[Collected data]
::::::::
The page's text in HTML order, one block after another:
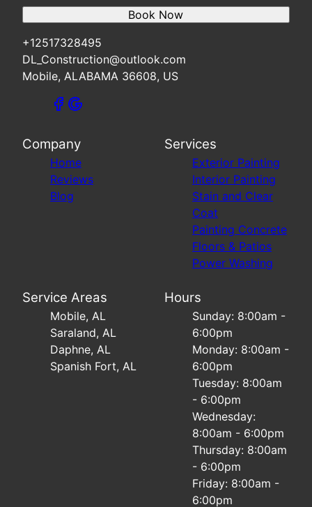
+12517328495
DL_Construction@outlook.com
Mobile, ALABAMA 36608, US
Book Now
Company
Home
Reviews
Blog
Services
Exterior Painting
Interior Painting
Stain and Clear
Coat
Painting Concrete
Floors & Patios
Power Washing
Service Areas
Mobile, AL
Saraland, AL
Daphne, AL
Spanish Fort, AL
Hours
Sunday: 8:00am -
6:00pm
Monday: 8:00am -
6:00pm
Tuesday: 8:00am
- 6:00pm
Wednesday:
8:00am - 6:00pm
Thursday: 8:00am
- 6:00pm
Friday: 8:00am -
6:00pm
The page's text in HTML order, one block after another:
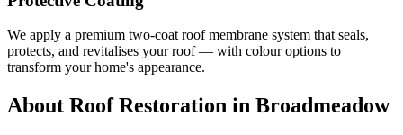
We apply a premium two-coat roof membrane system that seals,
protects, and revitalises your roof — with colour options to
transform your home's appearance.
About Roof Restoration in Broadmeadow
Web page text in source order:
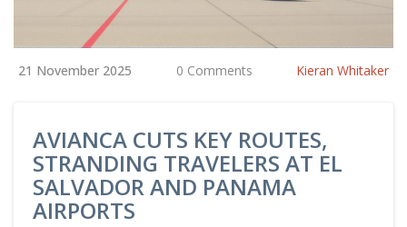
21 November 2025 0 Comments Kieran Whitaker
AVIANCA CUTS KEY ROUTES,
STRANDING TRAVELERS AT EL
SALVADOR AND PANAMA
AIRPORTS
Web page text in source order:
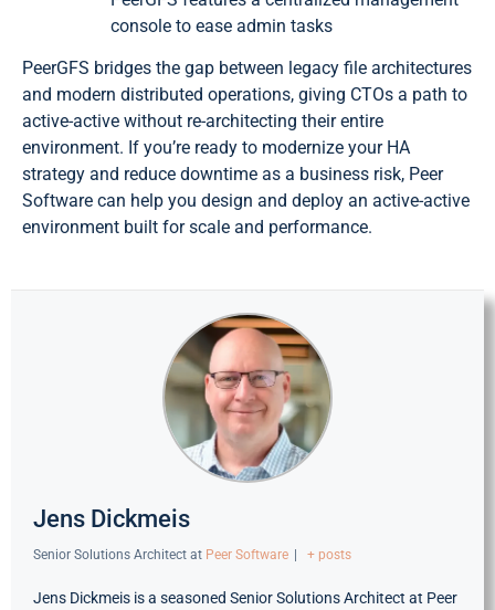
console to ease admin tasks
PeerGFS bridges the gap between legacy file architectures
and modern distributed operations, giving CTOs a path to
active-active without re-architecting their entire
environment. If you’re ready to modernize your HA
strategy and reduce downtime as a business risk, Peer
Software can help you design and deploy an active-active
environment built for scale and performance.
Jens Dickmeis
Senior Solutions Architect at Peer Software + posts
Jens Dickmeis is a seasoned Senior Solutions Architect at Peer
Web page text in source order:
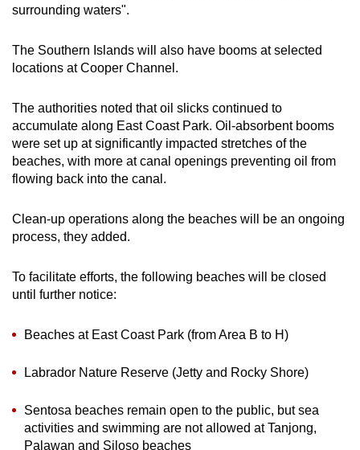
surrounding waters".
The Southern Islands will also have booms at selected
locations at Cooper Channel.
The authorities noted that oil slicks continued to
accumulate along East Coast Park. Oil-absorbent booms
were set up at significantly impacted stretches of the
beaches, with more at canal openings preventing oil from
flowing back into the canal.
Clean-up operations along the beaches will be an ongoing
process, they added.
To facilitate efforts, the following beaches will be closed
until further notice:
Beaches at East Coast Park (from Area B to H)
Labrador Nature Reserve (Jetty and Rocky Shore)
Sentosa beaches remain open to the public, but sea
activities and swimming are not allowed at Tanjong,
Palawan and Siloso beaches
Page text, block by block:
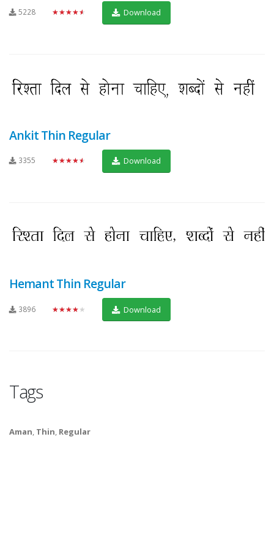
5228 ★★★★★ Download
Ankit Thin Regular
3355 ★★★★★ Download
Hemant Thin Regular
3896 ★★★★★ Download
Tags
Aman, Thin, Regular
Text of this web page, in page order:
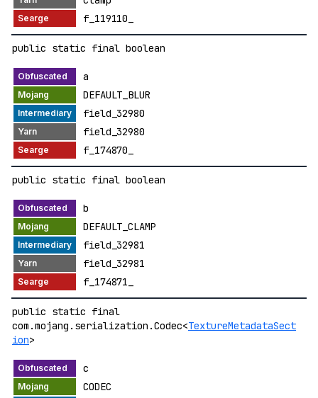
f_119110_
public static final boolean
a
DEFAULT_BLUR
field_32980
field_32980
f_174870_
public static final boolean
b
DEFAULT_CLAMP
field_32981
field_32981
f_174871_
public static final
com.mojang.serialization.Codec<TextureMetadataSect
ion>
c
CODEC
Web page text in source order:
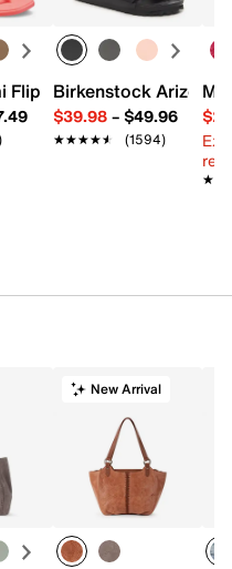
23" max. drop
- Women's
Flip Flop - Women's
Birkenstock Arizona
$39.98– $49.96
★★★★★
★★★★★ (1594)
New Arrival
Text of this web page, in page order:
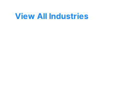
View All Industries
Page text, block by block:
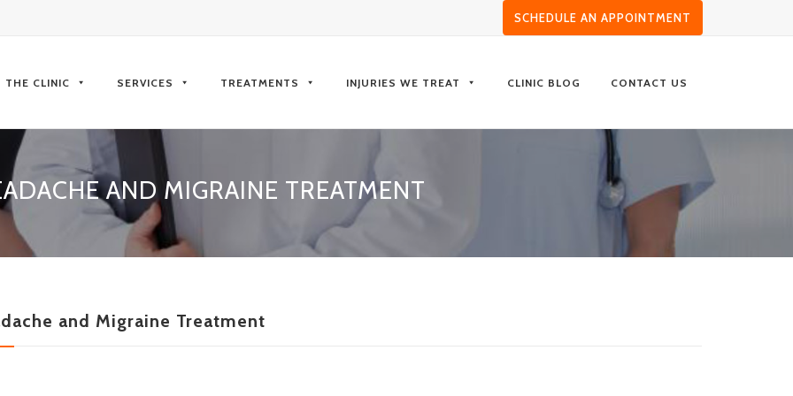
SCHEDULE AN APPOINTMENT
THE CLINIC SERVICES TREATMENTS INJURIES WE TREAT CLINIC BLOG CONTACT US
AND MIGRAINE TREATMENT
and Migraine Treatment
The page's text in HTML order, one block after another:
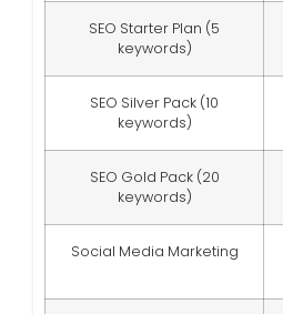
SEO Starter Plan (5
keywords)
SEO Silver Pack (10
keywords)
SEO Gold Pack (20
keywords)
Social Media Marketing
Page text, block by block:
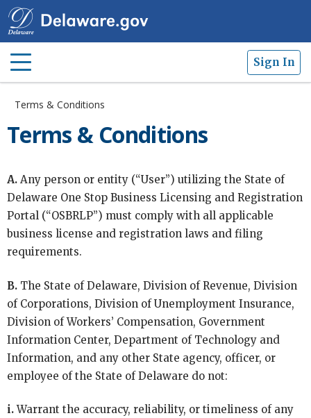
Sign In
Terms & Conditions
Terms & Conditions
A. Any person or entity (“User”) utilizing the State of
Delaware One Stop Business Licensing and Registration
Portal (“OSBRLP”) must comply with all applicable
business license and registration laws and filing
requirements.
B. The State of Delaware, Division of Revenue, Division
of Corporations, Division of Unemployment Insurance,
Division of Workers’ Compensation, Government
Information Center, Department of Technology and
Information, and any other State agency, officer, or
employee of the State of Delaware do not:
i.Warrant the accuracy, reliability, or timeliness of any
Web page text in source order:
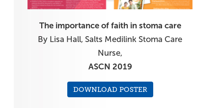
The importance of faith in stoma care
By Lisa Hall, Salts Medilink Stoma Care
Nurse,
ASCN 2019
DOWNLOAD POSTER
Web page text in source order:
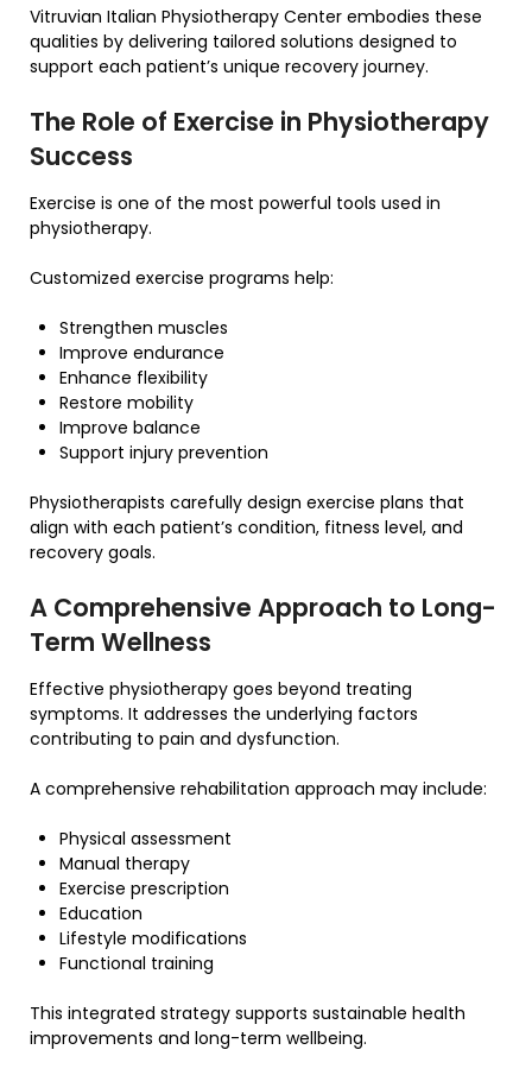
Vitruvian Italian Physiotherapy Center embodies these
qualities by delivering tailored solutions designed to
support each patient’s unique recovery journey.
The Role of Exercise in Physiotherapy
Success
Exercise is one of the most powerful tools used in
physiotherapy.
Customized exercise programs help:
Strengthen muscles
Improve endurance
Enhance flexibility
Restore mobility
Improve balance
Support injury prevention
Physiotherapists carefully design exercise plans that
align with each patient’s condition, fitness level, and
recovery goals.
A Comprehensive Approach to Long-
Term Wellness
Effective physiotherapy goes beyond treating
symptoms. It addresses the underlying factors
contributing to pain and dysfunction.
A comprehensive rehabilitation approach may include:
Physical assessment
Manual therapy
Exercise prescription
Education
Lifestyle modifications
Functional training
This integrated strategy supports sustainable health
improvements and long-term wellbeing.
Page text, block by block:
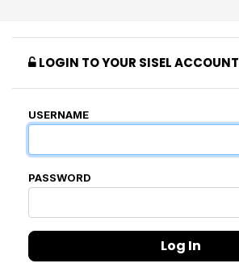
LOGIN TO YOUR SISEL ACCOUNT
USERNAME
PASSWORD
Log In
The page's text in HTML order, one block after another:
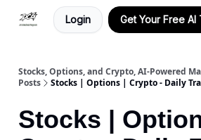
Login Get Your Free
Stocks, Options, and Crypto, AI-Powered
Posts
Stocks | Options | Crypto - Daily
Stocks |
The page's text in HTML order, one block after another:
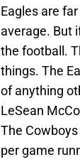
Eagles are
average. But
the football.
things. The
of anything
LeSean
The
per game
::::::::
Exercise >> Word-for-word copy, no pictures: write out the entries above in full.

Response to the exercise >>
The page's text in HTML order, one block after another:
+12517328495
DL_Construction@outlook.com
Mobile, ALABAMA 36608, US
Book Now
Company
Home
Reviews
Blog
Services
Exterior Painting
Interior Painting
Stain and Clear
Coat
Painting Concrete
Floors & Patios
Power Washing
Service Areas
Mobile, AL
Saraland, AL
Daphne, AL
Spanish Fort, AL
Hours
Sunday: 8:00am -
6:00pm
Monday: 8:00am -
6:00pm
Tuesday: 8:00am
- 6:00pm
Wednesday:
8:00am - 6:00pm
Thursday: 8:00am
- 6:00pm
Friday: 8:00am -
6:00pm
The page's text in HTML order, one block after another:
We apply a premium two-coat roof membrane system that seals,
protects, and revitalises your roof — with colour options to
transform your home's appearance.
About Roof Restoration in Broadmeadow
Web page text in source order:
21 November 2025 0 Comments Kieran Whitaker
AVIANCA CUTS KEY ROUTES,
STRANDING TRAVELERS AT EL
SALVADOR AND PANAMA
AIRPORTS
Web page text in source order:
console to ease admin tasks
PeerGFS bridges the gap between legacy file architectures
and modern distributed operations, giving CTOs a path to
active-active without re-architecting their entire
environment. If you’re ready to modernize your HA
strategy and reduce downtime as a business risk, Peer
Software can help you design and deploy an active-active
environment built for scale and performance.
Jens Dickmeis
Senior Solutions Architect at Peer Software + posts
Jens Dickmeis is a seasoned Senior Solutions Architect at Peer
Web page text in source order:
surrounding waters".
The Southern Islands will also have booms at selected
locations at Cooper Channel.
The authorities noted that oil slicks continued to
accumulate along East Coast Park. Oil-absorbent booms
were set up at significantly impacted stretches of the
beaches, with more at canal openings preventing oil from
flowing back into the canal.
Clean-up operations along the beaches will be an ongoing
process, they added.
To facilitate efforts, the following beaches will be closed
until further notice:
Beaches at East Coast Park (from Area B to H)
Labrador Nature Reserve (Jetty and Rocky Shore)
Sentosa beaches remain open to the public, but sea
activities and swimming are not allowed at Tanjong,
Palawan and Siloso beaches
Page text, block by block:
5228 ★★★★★ Download
Ankit Thin Regular
3355 ★★★★★ Download
Hemant Thin Regular
3896 ★★★★★ Download
Tags
Aman, Thin, Regular
Text of this web page, in page order:
f_119110_
public static final boolean
a
DEFAULT_BLUR
field_32980
field_32980
f_174870_
public static final boolean
b
DEFAULT_CLAMP
field_32981
field_32981
f_174871_
public static final
com.mojang.serialization.Codec<TextureMetadataSect
ion>
c
CODEC
Web page text in source order:
23" max. drop
- Women's
Flip Flop - Women's
Birkenstock Arizona
$39.98– $49.96
★★★★★
★★★★★ (1594)
New Arrival
Text of this web page, in page order:
View All Industries
Page text, block by block:
SCHEDULE AN APPOINTMENT
THE CLINIC SERVICES TREATMENTS INJURIES WE TREAT CLINIC BLOG CONTACT US
AND MIGRAINE TREATMENT
and Migraine Treatment
The page's text in HTML order, one block after another:
SEO Starter Plan (5
keywords)
SEO Silver Pack (10
keywords)
SEO Gold Pack (20
keywords)
Social Media Marketing
Page text, block by block:
Sign In
Terms & Conditions
Terms & Conditions
A. Any person or entity (“User”) utilizing the State of
Delaware One Stop Business Licensing and Registration
Portal (“OSBRLP”) must comply with all applicable
business license and registration laws and filing
requirements.
B. The State of Delaware, Division of Revenue, Division
of Corporations, Division of Unemployment Insurance,
Division of Workers’ Compensation, Government
Information Center, Department of Technology and
Information, and any other State agency, officer, or
employee of the State of Delaware do not:
i.Warrant the accuracy, reliability, or timeliness of any
Web page text in source order:
The importance of faith in stoma care
By Lisa Hall, Salts Medilink Stoma Care
Nurse,
ASCN 2019
DOWNLOAD POSTER
Web page text in source order:
Vitruvian Italian Physiotherapy Center embodies these
qualities by delivering tailored solutions designed to
support each patient’s unique recovery journey.
The Role of Exercise in Physiotherapy
Success
Exercise is one of the most powerful tools used in
physiotherapy.
Customized exercise programs help:
Strengthen muscles
Improve endurance
Enhance flexibility
Restore mobility
Improve balance
Support injury prevention
Physiotherapists carefully design exercise plans that
align with each patient’s condition, fitness level, and
recovery goals.
A Comprehensive Approach to Long-
Term Wellness
Effective physiotherapy goes beyond treating
symptoms. It addresses the underlying factors
contributing to pain and dysfunction.
A comprehensive rehabilitation approach may include:
Physical assessment
Manual therapy
Exercise prescription
Education
Lifestyle modifications
Functional training
This integrated strategy supports sustainable health
improvements and long-term wellbeing.
Page text, block by block:
LOGIN TO YOUR SISEL ACCOUNT
USERNAME
PASSWORD
Log In
The page's text in HTML order, one block after another:
Login Get Your Free
Stocks, Options, and Crypto, AI-Powered
Posts
Stocks | Options | Crypto - Daily
Stocks |
The page's text in HTML order, one block after another:
Eagles are
average. But
the football.
things. The
of anything
LeSean
The
per game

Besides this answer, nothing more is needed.